Features and characteristics of different computer architecture models
Stored program model
A computer that uses the stored program model is one where the instructions for the program as well as the data are stored in electronic memory. Both Von Neumann and Harvard architectures are stored program computer architectures.
A computer which does not use the stored program model would need to be programmed through switches or connections on plugboards before it was able to perform operations.
A famous example of a non-stored program computer is Colossus at Bletchley Park, used during World War II to decipher enemy communications (read more here).
In the image, you can see some of the cabling and switches used to program the computer. As an aside, this was also considered to be the world’s first programmable electronic computer.
Von Neumann architecture
In Von Neumann architecture, the system memory is used for both data and instructions. As such, the same bus is used to transfer both data and instructions to and from the processor.

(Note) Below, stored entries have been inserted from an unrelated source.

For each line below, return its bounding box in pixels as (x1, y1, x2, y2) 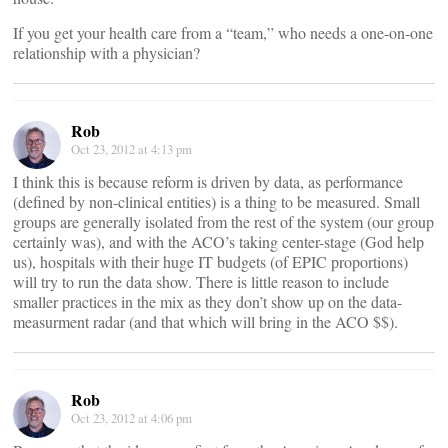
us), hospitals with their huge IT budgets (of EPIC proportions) (13, 251, 408, 272)
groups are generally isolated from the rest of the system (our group (13, 211, 434, 232)
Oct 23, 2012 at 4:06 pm (71, 409, 192, 427)
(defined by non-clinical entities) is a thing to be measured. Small (13, 191, 420, 212)
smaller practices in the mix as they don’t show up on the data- (13, 291, 402, 312)
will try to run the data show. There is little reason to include (13, 271, 389, 292)
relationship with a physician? (13, 42, 200, 63)
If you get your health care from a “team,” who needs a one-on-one (13, 22, 433, 43)
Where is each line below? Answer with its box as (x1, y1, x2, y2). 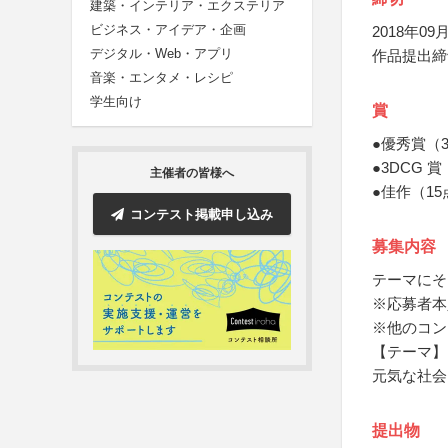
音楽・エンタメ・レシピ (90, 70, 233, 86)
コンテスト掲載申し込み (130, 206, 273, 222)
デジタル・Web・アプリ (90, 46, 233, 62)
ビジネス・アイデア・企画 (90, 22, 246, 38)
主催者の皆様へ (150, 166, 234, 181)
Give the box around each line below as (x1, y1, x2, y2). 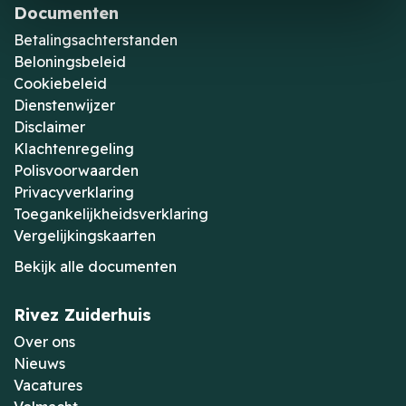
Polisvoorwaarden (14, 160, 139, 179)
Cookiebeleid (14, 73, 107, 92)
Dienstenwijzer (14, 95, 115, 114)
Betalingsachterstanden (14, 30, 178, 49)
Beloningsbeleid (14, 52, 126, 71)
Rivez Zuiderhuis (14, 304, 151, 325)
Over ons (14, 332, 75, 351)
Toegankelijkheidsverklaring (14, 204, 208, 223)
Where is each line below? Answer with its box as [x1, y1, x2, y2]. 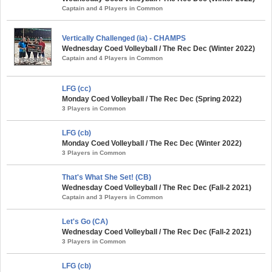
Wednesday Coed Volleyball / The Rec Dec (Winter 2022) [62, 44, 255, 53]
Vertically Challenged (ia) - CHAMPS [62, 33, 186, 42]
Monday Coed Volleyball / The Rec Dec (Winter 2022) [62, 138, 242, 148]
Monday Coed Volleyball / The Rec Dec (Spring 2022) [62, 94, 242, 103]
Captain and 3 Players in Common [62, 193, 163, 200]
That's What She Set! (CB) [62, 172, 151, 182]
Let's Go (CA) [62, 217, 108, 226]
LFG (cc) [62, 84, 91, 93]
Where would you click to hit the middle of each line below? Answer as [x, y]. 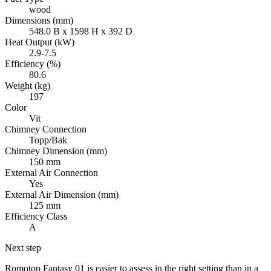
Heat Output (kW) [40, 42]
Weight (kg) [28, 85]
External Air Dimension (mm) [62, 194]
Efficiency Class [36, 216]
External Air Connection [51, 172]
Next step [23, 247]
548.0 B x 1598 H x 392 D [81, 31]
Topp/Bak [48, 140]
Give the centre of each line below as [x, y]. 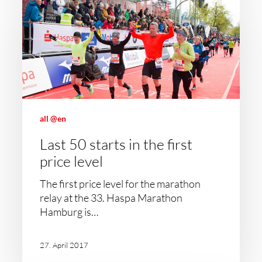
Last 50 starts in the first [116, 144]
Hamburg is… [69, 212]
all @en [53, 118]
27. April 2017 [64, 245]
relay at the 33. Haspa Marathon [111, 198]
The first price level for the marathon [120, 184]
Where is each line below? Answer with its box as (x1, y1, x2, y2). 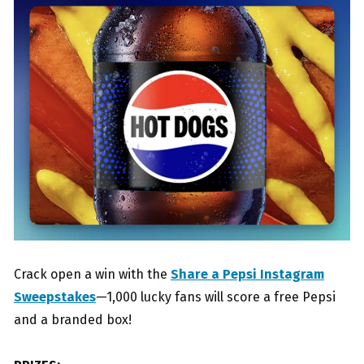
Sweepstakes (14, 288, 96, 305)
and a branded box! (14, 311, 132, 327)
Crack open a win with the (14, 266, 171, 282)
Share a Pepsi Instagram (171, 266, 324, 282)
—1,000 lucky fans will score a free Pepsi (96, 288, 336, 305)
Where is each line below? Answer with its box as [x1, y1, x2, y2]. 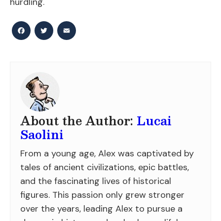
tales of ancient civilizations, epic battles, [20, 161, 189, 173]
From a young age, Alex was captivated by [20, 147, 194, 159]
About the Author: [20, 110, 137, 130]
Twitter [58, 30, 84, 40]
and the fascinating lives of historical [20, 175, 171, 187]
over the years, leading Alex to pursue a [20, 202, 183, 215]
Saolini [20, 124, 64, 144]
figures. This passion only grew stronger [20, 188, 184, 201]
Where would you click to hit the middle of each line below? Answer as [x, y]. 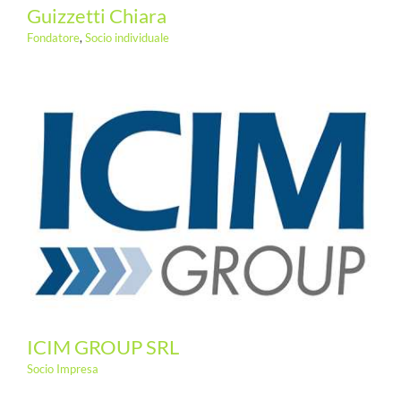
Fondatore [53, 37]
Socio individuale [127, 37]
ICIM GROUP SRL [102, 346]
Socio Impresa [62, 368]
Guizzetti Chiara [96, 15]
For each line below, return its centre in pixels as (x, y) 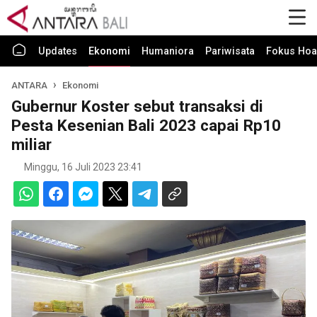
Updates (58, 51)
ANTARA (30, 85)
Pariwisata (230, 51)
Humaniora (168, 51)
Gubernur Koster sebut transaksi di (137, 106)
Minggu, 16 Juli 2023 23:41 (83, 167)
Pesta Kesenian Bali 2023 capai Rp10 (146, 125)
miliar (31, 144)
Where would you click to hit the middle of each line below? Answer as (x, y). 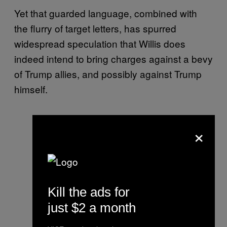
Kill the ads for (89, 192)
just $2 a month (92, 207)
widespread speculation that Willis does (100, 43)
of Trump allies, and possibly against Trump (108, 73)
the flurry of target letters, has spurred (95, 28)
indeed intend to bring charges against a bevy (113, 58)
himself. (32, 89)
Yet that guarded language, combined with (106, 13)
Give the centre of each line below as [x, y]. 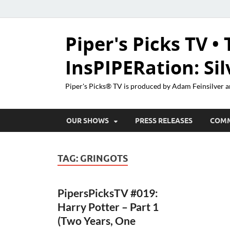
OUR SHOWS [88, 120]
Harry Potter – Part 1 [108, 206]
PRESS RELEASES [164, 120]
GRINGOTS [104, 158]
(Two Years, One [97, 220]
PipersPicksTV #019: [108, 193]
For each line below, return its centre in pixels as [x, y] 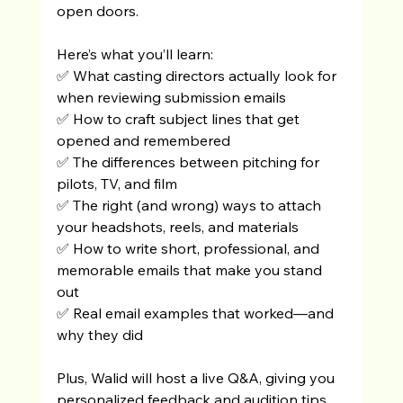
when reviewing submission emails [171, 97]
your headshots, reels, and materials [177, 226]
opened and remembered [143, 140]
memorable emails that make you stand [191, 269]
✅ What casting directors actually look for [198, 75]
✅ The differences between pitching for [189, 161]
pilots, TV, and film [116, 183]
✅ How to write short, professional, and [189, 248]
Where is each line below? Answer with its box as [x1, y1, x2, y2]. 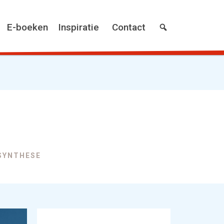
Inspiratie [58, 21, 99, 33]
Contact [112, 21, 145, 33]
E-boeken [7, 21, 48, 33]
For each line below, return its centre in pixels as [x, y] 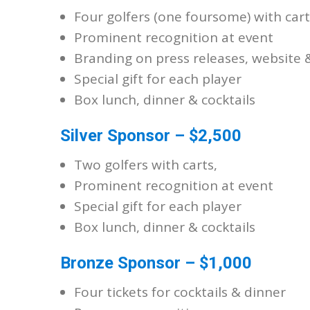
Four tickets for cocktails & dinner [180, 292]
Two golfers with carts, [146, 165]
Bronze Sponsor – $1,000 [156, 263]
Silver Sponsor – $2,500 [151, 136]
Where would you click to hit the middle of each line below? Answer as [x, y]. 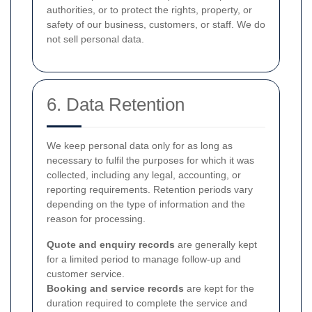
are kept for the [219, 288]
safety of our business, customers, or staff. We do [156, 24]
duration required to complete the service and [147, 303]
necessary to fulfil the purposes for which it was [150, 160]
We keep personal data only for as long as [140, 146]
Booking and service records [115, 288]
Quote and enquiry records [111, 244]
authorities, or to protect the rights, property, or [149, 10]
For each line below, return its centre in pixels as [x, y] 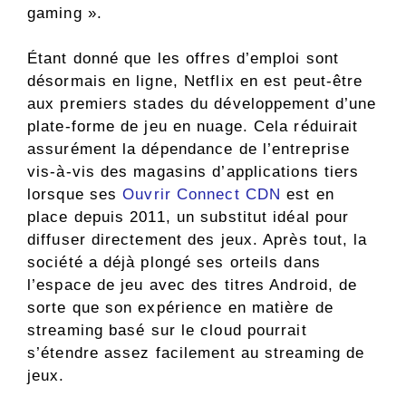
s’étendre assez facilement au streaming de [196, 353]
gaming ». [65, 13]
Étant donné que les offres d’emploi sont [184, 59]
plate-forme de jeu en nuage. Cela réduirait [193, 127]
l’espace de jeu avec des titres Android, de [193, 285]
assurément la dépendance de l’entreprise [189, 150]
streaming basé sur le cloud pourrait [167, 331]
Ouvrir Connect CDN [202, 195]
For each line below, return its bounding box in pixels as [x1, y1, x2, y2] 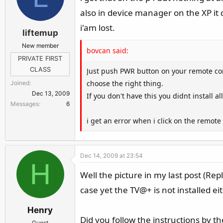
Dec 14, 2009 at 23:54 [80, 152, 143, 159]
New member [21, 41, 59, 49]
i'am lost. [80, 22, 115, 33]
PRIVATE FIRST [18, 54, 62, 62]
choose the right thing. [87, 78, 163, 88]
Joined [10, 79, 29, 87]
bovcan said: [87, 45, 128, 55]
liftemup [22, 27, 58, 38]
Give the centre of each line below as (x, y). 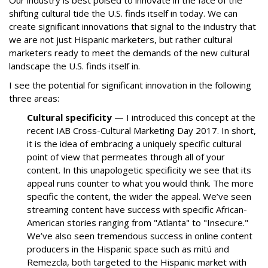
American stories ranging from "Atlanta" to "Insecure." (138, 223)
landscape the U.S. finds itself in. (76, 66)
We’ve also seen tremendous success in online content (140, 236)
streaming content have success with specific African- (137, 209)
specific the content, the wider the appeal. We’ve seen (139, 196)
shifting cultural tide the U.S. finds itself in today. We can (123, 13)
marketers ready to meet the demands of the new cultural (129, 53)
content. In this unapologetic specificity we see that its (139, 170)
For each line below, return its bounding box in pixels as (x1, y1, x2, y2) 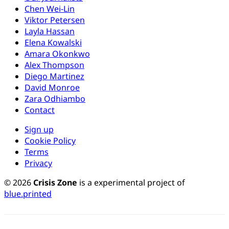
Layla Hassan (25, 25, 75, 37)
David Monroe (25, 81, 80, 93)
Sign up (25, 123, 54, 135)
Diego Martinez (25, 70, 84, 82)
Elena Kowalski (25, 36, 82, 48)
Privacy (25, 157, 52, 169)
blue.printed (4, 188, 52, 199)
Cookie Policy (25, 134, 76, 146)

The result of this is that you can not access both instructions and data simultaneously, meaning performance bottlenecks are a problem, which affects overall system performance.
As an example, if a Von Neumann computer performs the following operations:
- Fetch instruction: ADD
- Fetch data to add
- Complete addition
- <At this point the CPU could fetch the next instruction but…..>
- Write result of data to memory (shared bus)
- Fetch next instruction
As you can see, on the line <At this point…> the CPU is actually free to do new work, but because the bus must be used to first write out the result of the previous operation, the CPU sits idle until data has been written and the bus freed up before the next instruction can be retrieved.
Harvard architecture
Harvard architecture separates memory into an area for data and an area for instructions. A separate bus is used to connect each area with the CPU.
Although this is obviously more complex, requiring two communication busses instead of one, it removes the potential for bottlenecks as can occur in a Von Neumann design.
Cluster computing
Cluster computing is a term used to describe a situation where multiple computers are connected via a network, and each operates as a node while working on the same problem.
Projects like SETI and Folding@Home are two well known examples of this. Software running on the nodes ensures that they remain synchronised.
Advantages of cluster computing are that resources can be scaled – more computers results in larger processing power, and greater storage ability. They are also useful for resilience – if one node fails, others can take over and prevent a loss of service).
They are, however, costly to maintain and implement due to the additional infrastructure required.